● Material for this task
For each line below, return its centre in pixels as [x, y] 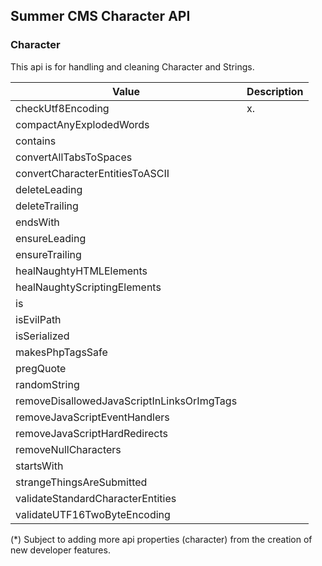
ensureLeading [51, 238]
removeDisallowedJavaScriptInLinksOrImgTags [126, 401]
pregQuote [41, 368]
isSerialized [42, 336]
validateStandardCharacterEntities [96, 498]
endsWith [37, 222]
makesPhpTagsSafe [61, 352]
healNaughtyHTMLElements [81, 271]

● What is required
Retype exactly the lines from the one containing "ensureLeading [51, 238]" through the last line of the records above, including both.

● Written response
ensureLeading [51, 238]
removeDisallowedJavaScriptInLinksOrImgTags [126, 401]
pregQuote [41, 368]
isSerialized [42, 336]
validateStandardCharacterEntities [96, 498]
endsWith [37, 222]
makesPhpTagsSafe [61, 352]
healNaughtyHTMLElements [81, 271]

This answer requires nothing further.